Strona:Tajemnica zamku Rodriganda. Nr 40.djvu/2

Ta strona została skorygowana.
—   1106   —

— Otrzymała cały przypadający jej spadek i jest nieszkodliwa.
— A kapitan Enrico Landola, który zna tajemnicę? — Otrzymuje ode mnie pieniądze i dlatego będzie milczał. Również nic nie znaczą Arbellez i Marja Hermoyes.
— A więc nie mamy kogo się obawiać. Ale gdybym mogła się zemścić na Amy Lindsay, nie narażając nas na jakie złe skutki, byłabym zupełnie szczęśliwa.

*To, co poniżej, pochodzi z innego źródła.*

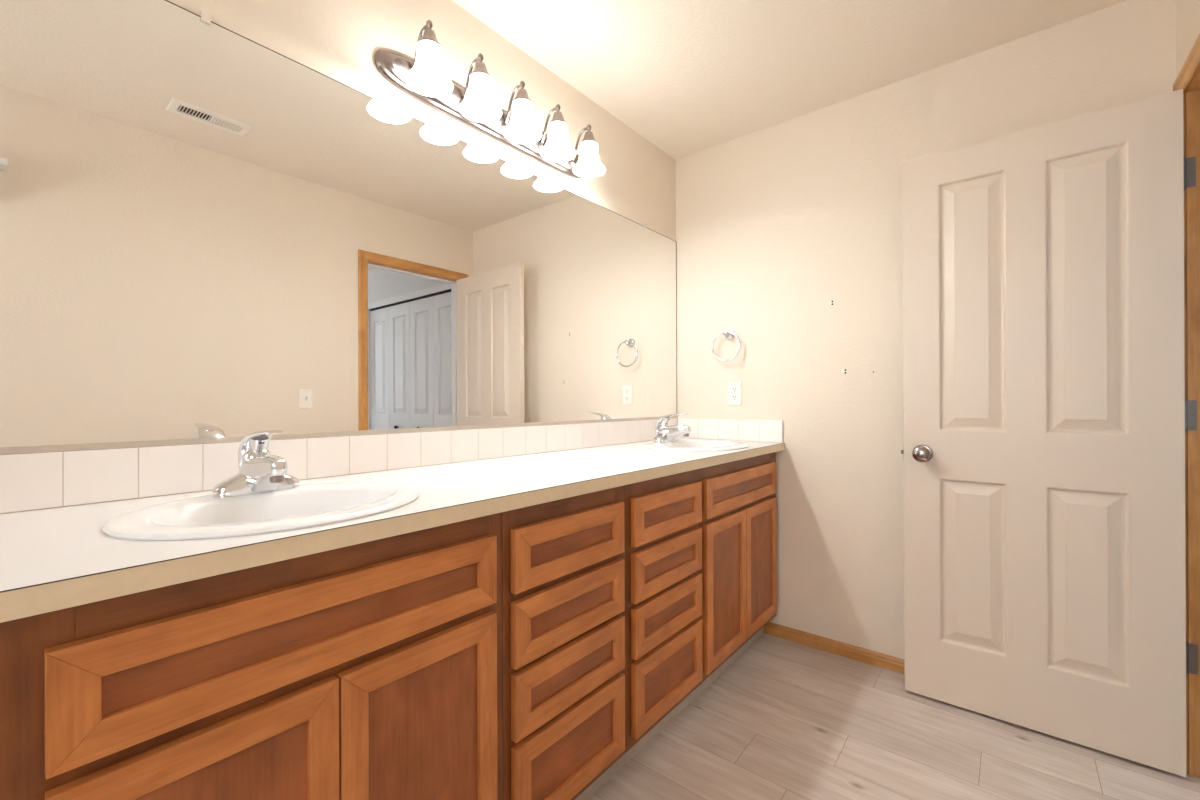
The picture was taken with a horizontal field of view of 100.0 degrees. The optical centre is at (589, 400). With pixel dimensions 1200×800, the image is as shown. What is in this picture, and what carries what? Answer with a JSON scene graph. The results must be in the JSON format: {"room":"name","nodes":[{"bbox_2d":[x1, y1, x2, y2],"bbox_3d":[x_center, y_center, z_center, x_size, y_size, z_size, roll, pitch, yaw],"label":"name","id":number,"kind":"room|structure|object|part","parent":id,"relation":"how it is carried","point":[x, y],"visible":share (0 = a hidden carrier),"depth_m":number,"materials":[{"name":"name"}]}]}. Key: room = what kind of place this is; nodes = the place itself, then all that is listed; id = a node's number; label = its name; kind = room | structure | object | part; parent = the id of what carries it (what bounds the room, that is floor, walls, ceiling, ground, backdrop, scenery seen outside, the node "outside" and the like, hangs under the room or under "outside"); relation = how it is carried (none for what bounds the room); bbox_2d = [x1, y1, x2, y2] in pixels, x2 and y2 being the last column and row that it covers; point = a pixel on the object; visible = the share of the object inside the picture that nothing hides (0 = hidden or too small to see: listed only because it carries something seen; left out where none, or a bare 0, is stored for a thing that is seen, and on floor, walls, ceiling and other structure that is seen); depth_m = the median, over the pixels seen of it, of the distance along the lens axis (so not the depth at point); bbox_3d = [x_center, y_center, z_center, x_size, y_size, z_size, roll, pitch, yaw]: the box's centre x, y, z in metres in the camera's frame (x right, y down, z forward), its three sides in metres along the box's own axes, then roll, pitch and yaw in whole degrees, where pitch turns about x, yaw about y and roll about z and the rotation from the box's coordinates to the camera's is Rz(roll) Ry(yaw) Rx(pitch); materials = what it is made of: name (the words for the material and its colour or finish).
{"room":"bathroom","nodes":[
{"label":"bathroom","id":0,"kind":"room"},
{"bbox_2d":[0,0,675,454],"bbox_3d":[-0.883,-0.095,1.208,0.100,2.440,4.117,0,0,40],"label":"wall","id":1,"kind":"structure","parent":0,"point":[340,40],"depth_m":1.67,"materials":[{"name":"beige paint"}]},
{"bbox_2d":[0,418,677,513],"bbox_3d":[-0.306,0.148,1.808,0.012,0.106,2.438,0,0,40],"label":"backsplash","id":2,"kind":"structure","parent":1,"relation":"attached to","point":[43,480],"depth_m":1.18,"materials":[{"name":"beige tile"}]},
{"bbox_2d":[0,0,677,453],"bbox_3d":[-0.307,-0.394,1.812,0.008,0.976,2.444,0,0,40],"label":"mirror","id":3,"kind":"object","parent":1,"relation":"attached to","point":[208,234],"visible":0.98,"depth_m":1.23,"materials":[{"name":"clear mirror"}]},
{"bbox_2d":[374,20,605,177],"bbox_3d":[-0.249,-1.009,1.748,0.184,0.182,0.932,0,0,40],"label":"vanity light","id":4,"kind":"object","parent":1,"relation":"attached to","point":[423,77],"visible":1,"depth_m":1.64,"materials":[{"name":"white glass"}]},
{"bbox_3d":[-0.498,-1.026,1.486,0.100,0.137,0.032,0,0,40],"label":"arm","id":5,"kind":"part","parent":4,"relation":"part of","materials":[{"name":"silver metal"}]},
{"bbox_3d":[-0.461,-0.975,1.455,0.132,0.114,0.132,0,0,40],"label":"lamp shade","id":6,"kind":"part","parent":4,"relation":"part of","materials":[{"name":"white glass"}]},
{"bbox_3d":[-0.461,-0.991,1.455,0.046,0.075,0.046,0,0,40],"label":"bulb","id":7,"kind":"part","parent":4,"relation":"part of","materials":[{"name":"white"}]},
{"bbox_3d":[-0.380,-1.027,1.626,0.100,0.137,0.032,0,0,40],"label":"arm","id":8,"kind":"part","parent":4,"relation":"part of","materials":[{"name":"silver metal"}]},
{"bbox_3d":[-0.344,-0.975,1.595,0.132,0.114,0.132,0,0,40],"label":"lamp shade","id":9,"kind":"part","parent":4,"relation":"part of","materials":[{"name":"white glass"}]},
{"bbox_3d":[-0.266,-1.027,1.762,0.100,0.137,0.032,0,0,40],"label":"arm","id":10,"kind":"part","parent":4,"relation":"part of","materials":[{"name":"silver metal"}]},
{"bbox_3d":[-0.229,-0.976,1.732,0.132,0.114,0.132,0,0,40],"label":"lamp shade","id":11,"kind":"part","parent":4,"relation":"part of","materials":[{"name":"white glass"}]},
{"bbox_3d":[-0.151,-1.027,1.899,0.100,0.137,0.032,0,0,40],"label":"arm","id":12,"kind":"part","parent":4,"relation":"part of","materials":[{"name":"silver metal"}]},
{"bbox_3d":[-0.115,-0.976,1.868,0.132,0.114,0.132,0,0,40],"label":"lamp shade","id":13,"kind":"part","parent":4,"relation":"part of","materials":[{"name":"white glass"}]},
{"bbox_3d":[-0.036,-1.027,2.036,0.100,0.137,0.032,0,0,40],"label":"arm","id":14,"kind":"part","parent":4,"relation":"part of","materials":[{"name":"silver metal"}]},
{"bbox_3d":[0.000,-0.976,2.005,0.132,0.114,0.132,0,0,40],"label":"lamp shade","id":15,"kind":"part","parent":4,"relation":"part of","materials":[{"name":"white glass"}]},
{"bbox_2d":[452,0,1125,159],"bbox_3d":[1.142,-1.373,-0.340,5.203,0.100,4.550,0,0,40],"label":"ceiling","id":16,"kind":"structure","parent":0,"point":[689,77],"depth_m":1.86,"materials":[{"name":"beige paint"}]},
{"bbox_2d":[588,633,1199,799],"bbox_3d":[1.151,1.167,-0.343,5.203,0.100,4.550,0,0,40],"label":"floor","id":17,"kind":"structure","parent":0,"point":[787,719],"depth_m":1.61,"materials":[{"name":"grey wood"}]},
{"bbox_2d":[0,512,502,799],"bbox_3d":[-0.624,0.680,1.000,0.559,0.889,0.727,0,0,40],"label":"base cabinet","id":18,"kind":"object","parent":17,"relation":"on","point":[371,670],"visible":0.88,"depth_m":0.76,"materials":[{"name":"brown wood"}]},
{"bbox_3d":[-0.519,0.723,0.703,0.018,0.539,0.326,0,0,40],"label":"door","id":19,"kind":"part","parent":18,"relation":"part of","materials":[{"name":"brown wood"}]},
{"bbox_3d":[-0.522,0.723,0.706,0.008,0.455,0.242,0,0,40],"label":"inset panel","id":20,"kind":"part","parent":18,"relation":"part of","materials":[{"name":"brown wood"}]},
{"bbox_3d":[-0.417,0.359,0.832,0.008,0.060,0.572,0,0,40],"label":"inset panel","id":21,"kind":"part","parent":18,"relation":"part of","materials":[{"name":"brown wood"}]},
{"bbox_3d":[-0.308,0.723,0.956,0.018,0.539,0.326,0,0,40],"label":"door","id":22,"kind":"part","parent":18,"relation":"part of","materials":[{"name":"brown wood"}]},
{"bbox_3d":[-0.310,0.723,0.958,0.008,0.455,0.242,0,0,40],"label":"inset panel","id":23,"kind":"part","parent":18,"relation":"part of","materials":[{"name":"brown wood"}]},
{"bbox_2d":[502,485,624,799],"bbox_3d":[-0.243,0.679,1.454,0.559,0.889,0.458,0,0,40],"label":"base cabinet","id":24,"kind":"object","parent":17,"relation":"on","point":[563,560],"visible":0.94,"depth_m":1.24,"materials":[{"name":"brown wood"}]},
{"bbox_3d":[-0.038,0.358,1.279,0.018,0.143,0.410,0,0,40],"label":"drawer","id":25,"kind":"part","parent":24,"relation":"part of","materials":[{"name":"brown wood"}]},
{"bbox_3d":[-0.038,0.523,1.279,0.018,0.146,0.410,0,0,40],"label":"drawer","id":26,"kind":"part","parent":24,"relation":"part of","materials":[{"name":"brown wood"}]},
{"bbox_3d":[-0.036,0.884,1.278,0.018,0.215,0.410,0,0,40],"label":"drawer","id":27,"kind":"part","parent":24,"relation":"part of","materials":[{"name":"brown wood"}]},
{"bbox_3d":[-0.037,0.686,1.279,0.018,0.147,0.410,0,0,40],"label":"drawer","id":28,"kind":"part","parent":24,"relation":"part of","materials":[{"name":"brown wood"}]},
{"bbox_3d":[-0.041,0.358,1.281,0.008,0.059,0.326,0,0,40],"label":"inset panel","id":29,"kind":"part","parent":24,"relation":"part of","materials":[{"name":"brown wood"}]},
{"bbox_3d":[-0.039,0.884,1.281,0.008,0.131,0.326,0,0,40],"label":"inset panel","id":30,"kind":"part","parent":24,"relation":"part of","materials":[{"name":"brown wood"}]},
{"bbox_3d":[-0.040,0.686,1.281,0.008,0.063,0.326,0,0,40],"label":"inset panel","id":31,"kind":"part","parent":24,"relation":"part of","materials":[{"name":"brown wood"}]},
{"bbox_3d":[-0.040,0.523,1.281,0.008,0.062,0.326,0,0,40],"label":"inset panel","id":32,"kind":"part","parent":24,"relation":"part of","materials":[{"name":"brown wood"}]},
{"bbox_2d":[610,469,702,777],"bbox_3d":[0.053,0.678,1.806,0.559,0.889,0.459,0,0,40],"label":"base cabinet","id":33,"kind":"object","parent":17,"relation":"on","point":[663,515],"visible":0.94,"depth_m":1.59,"materials":[{"name":"brown wood"}]},
{"bbox_3d":[0.262,0.357,1.637,0.018,0.143,0.413,0,0,40],"label":"drawer","id":34,"kind":"part","parent":33,"relation":"part of","materials":[{"name":"brown wood"}]},
{"bbox_3d":[0.263,0.685,1.636,0.018,0.147,0.413,0,0,40],"label":"drawer","id":35,"kind":"part","parent":33,"relation":"part of","materials":[{"name":"brown wood"}]},
{"bbox_3d":[0.262,0.523,1.636,0.018,0.146,0.413,0,0,40],"label":"drawer","id":36,"kind":"part","parent":33,"relation":"part of","materials":[{"name":"brown wood"}]},
{"bbox_3d":[0.263,0.883,1.636,0.018,0.215,0.413,0,0,40],"label":"drawer","id":37,"kind":"part","parent":33,"relation":"part of","materials":[{"name":"brown wood"}]},
{"bbox_3d":[0.260,0.523,1.638,0.008,0.062,0.329,0,0,40],"label":"inset panel","id":38,"kind":"part","parent":33,"relation":"part of","materials":[{"name":"brown wood"}]},
{"bbox_3d":[0.259,0.357,1.639,0.008,0.059,0.329,0,0,40],"label":"inset panel","id":39,"kind":"part","parent":33,"relation":"part of","materials":[{"name":"brown wood"}]},
{"bbox_3d":[0.261,0.883,1.638,0.008,0.131,0.329,0,0,40],"label":"inset panel","id":40,"kind":"part","parent":33,"relation":"part of","materials":[{"name":"brown wood"}]},
{"bbox_3d":[0.260,0.685,1.638,0.008,0.063,0.329,0,0,40],"label":"inset panel","id":41,"kind":"part","parent":33,"relation":"part of","materials":[{"name":"brown wood"}]},
{"bbox_2d":[687,452,776,705],"bbox_3d":[0.448,0.677,2.277,0.559,0.889,0.768,0,0,40],"label":"base cabinet","id":42,"kind":"object","parent":17,"relation":"on","point":[738,524],"visible":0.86,"depth_m":2.04,"materials":[{"name":"brown wood"}]},
{"bbox_2d":[0,438,784,622],"bbox_3d":[-0.084,0.217,1.627,0.582,0.033,2.446,0,0,40],"label":"countertop","id":43,"kind":"structure","parent":42,"relation":"on","point":[52,559],"depth_m":0.84,"materials":[{"name":"white laminate"}]},
{"bbox_2d":[213,430,298,496],"bbox_3d":[-0.671,0.124,1.060,0.168,0.132,0.146,0,0,10],"label":"faucet","id":44,"kind":"object","parent":43,"relation":"on","point":[260,471],"visible":1,"depth_m":1.02,"materials":[{"name":"silver metal"}]},
{"bbox_3d":[-0.676,0.107,1.045,0.160,0.099,0.056,0,0,40],"label":"lever","id":45,"kind":"part","parent":44,"relation":"part of","materials":[{"name":"silver metal"}]},
{"bbox_3d":[-0.665,0.150,1.036,0.161,0.079,0.066,0,0,40],"label":"spout","id":46,"kind":"part","parent":44,"relation":"part of","materials":[{"name":"silver metal"}]},
{"bbox_2d":[101,482,419,539],"bbox_3d":[-0.581,0.268,0.964,0.428,0.156,0.508,0,0,40],"label":"sink","id":47,"kind":"object","parent":43,"relation":"in","point":[316,504],"visible":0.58,"depth_m":0.94,"materials":[{"name":"white ceramic"}]},
{"bbox_2d":[653,413,690,442],"bbox_3d":[0.381,0.121,2.314,0.168,0.132,0.146,0,0,10],"label":"faucet","id":48,"kind":"object","parent":43,"relation":"on","point":[665,433],"visible":1,"depth_m":2.27,"materials":[{"name":"silver metal"}]},
{"bbox_3d":[0.376,0.104,2.299,0.160,0.099,0.056,0,0,40],"label":"lever","id":49,"kind":"part","parent":48,"relation":"part of","materials":[{"name":"silver metal"}]},
{"bbox_3d":[0.387,0.148,2.290,0.161,0.079,0.066,0,0,40],"label":"spout","id":50,"kind":"part","parent":48,"relation":"part of","materials":[{"name":"silver metal"}]},
{"bbox_2d":[644,440,747,451],"bbox_3d":[0.470,0.265,2.217,0.428,0.156,0.508,0,0,40],"label":"sink","id":51,"kind":"object","parent":43,"relation":"in","point":[679,445],"visible":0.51,"depth_m":2.22,"materials":[{"name":"white ceramic"}]},
{"bbox_3d":[0.533,0.720,1.958,0.018,0.541,0.348,0,0,40],"label":"door","id":52,"kind":"part","parent":42,"relation":"part of","materials":[{"name":"brown wood"}]},
{"bbox_3d":[0.531,0.720,1.961,0.008,0.457,0.264,0,0,40],"label":"inset panel","id":53,"kind":"part","parent":42,"relation":"part of","materials":[{"name":"brown wood"}]},
{"bbox_3d":[0.642,0.357,2.096,0.008,0.060,0.616,0,0,40],"label":"inset panel","id":54,"kind":"part","parent":42,"relation":"part of","materials":[{"name":"brown wood"}]},
{"bbox_3d":[0.759,0.719,2.228,0.018,0.541,0.348,0,0,40],"label":"door","id":55,"kind":"part","parent":42,"relation":"part of","materials":[{"name":"brown wood"}]},
{"bbox_3d":[0.756,0.719,2.230,0.008,0.457,0.264,0,0,40],"label":"inset panel","id":56,"kind":"part","parent":42,"relation":"part of","materials":[{"name":"brown wood"}]},
{"bbox_2d":[676,0,1175,658],"bbox_3d":[1.208,-0.101,2.206,2.023,2.440,0.100,0,0,40],"label":"wall","id":57,"kind":"structure","parent":0,"point":[778,223],"depth_m":2.23,"materials":[{"name":"beige paint"}]},
{"bbox_2d":[712,328,740,361],"bbox_3d":[0.696,-0.283,2.534,0.154,0.170,0.056,0,0,40],"label":"towel ring","id":58,"kind":"object","parent":57,"relation":"attached to","point":[729,333],"visible":1,"depth_m":2.53,"materials":[{"name":"silver metal"}]},
{"bbox_3d":[0.695,-0.341,2.534,0.054,0.054,0.056,0,0,40],"label":"post","id":59,"kind":"part","parent":58,"relation":"part of","materials":[{"name":"silver metal"}]},
{"bbox_2d":[678,418,782,442],"bbox_3d":[0.701,0.146,2.561,0.562,0.106,0.008,0,0,40],"label":"backsplash","id":60,"kind":"structure","parent":57,"relation":"attached to","point":[717,429],"depth_m":2.53,"materials":[{"name":"beige tile"}]},
{"bbox_2d":[728,382,741,404],"bbox_3d":[0.733,-0.037,2.534,0.071,0.119,0.008,0,0,40],"label":"outlet","id":61,"kind":"object","parent":57,"relation":"attached to","point":[734,388],"visible":1,"depth_m":2.53,"materials":[{"name":"white plastic"}]},
{"bbox_2d":[731,387,737,391],"bbox_3d":[0.732,-0.058,2.532,0.033,0.028,0.003,0,0,40],"label":"receptacle","id":62,"kind":"object","parent":61,"relation":"attached to","point":[733,389],"depth_m":2.53,"materials":[{"name":"white plastic"}]},
{"bbox_2d":[731,395,737,400],"bbox_3d":[0.732,-0.016,2.532,0.033,0.028,0.003,0,0,40],"label":"receptacle","id":63,"kind":"object","parent":61,"relation":"attached to","point":[733,397],"depth_m":2.53,"materials":[{"name":"white plastic"}]},
{"bbox_2d":[764,622,904,673],"bbox_3d":[1.350,1.090,2.017,1.338,0.056,0.012,0,0,40],"label":"baseboard","id":64,"kind":"structure","parent":57,"relation":"attached to","point":[885,661],"depth_m":2.22,"materials":[{"name":"brown wood"}]},
{"bbox_2d":[1176,0,1199,77],"bbox_3d":[0.552,-0.101,-0.060,0.116,2.440,4.217,0,0,40],"label":"wall","id":65,"kind":"structure","parent":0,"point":[1187,11],"depth_m":1.51,"materials":[{"name":"beige paint"}]},
{"bbox_2d":[1173,34,1199,777],"bbox_3d":[1.595,0.068,1.196,0.133,2.098,0.845,0,0,40],"label":"door frame","id":66,"kind":"structure","parent":65,"relation":"in","point":[1193,92],"depth_m":1.50,"materials":[{"name":"brown wood"}]},
{"bbox_2d":[901,89,1197,776],"bbox_3d":[1.495,0.095,1.709,0.748,2.020,0.159,0,0,40],"label":"door","id":67,"kind":"structure","parent":66,"relation":"attached to","point":[1048,414],"depth_m":1.66,"materials":[{"name":"beige paint"}]},
{"bbox_3d":[1.233,0.197,1.866,0.066,0.066,0.062,0,0,40],"label":"knob","id":68,"kind":"part","parent":67,"relation":"part of","materials":[{"name":"silver metal"}]}
]}

— Może i to się uda. Trudno przewidzieć przyszłość. Mam nadzieję, że nic nie zamyślisz, nie poradziwszy się przedtem ze mną. Teraz wiesz o wszystkiem. Muszę iść do prezydenta. Im bardziej wkupię się w jego łaski, tem mocniej będę go później trzymał za gardło. Adios, moja córko!
— Adios, ojcze!
Cortejo ucałował Józefę; odpowiedziała mu również pocałunkiem. Od lat nie okazywali sobie takich czułości.
Gdy odszedł, Józefa podbiegła do lustra i zaczęła się w niem przeglądać, jakgdyby zapytywała siebie, czy jest wystarczająco piękna na córkę prezydenta, albo króla. Podczas gdy tak się radziła lustra, zapukał ktoś cicho do drzwi. Józefa rzekła: — wejść — i w drzwiach zjawiła się metyska, która służyła obecnie Amy Lindsay.
— Ach! — rzekła Józefa.— Nareszcie! Myślałam już, że zapomniałaś, na czyim jesteś żołdzie. Czy dowiedziałeś się o czem ważnem?
— O tak, o czemś bardzo ważnem, sennorita, — odpowiedziała piękna łotrzyca.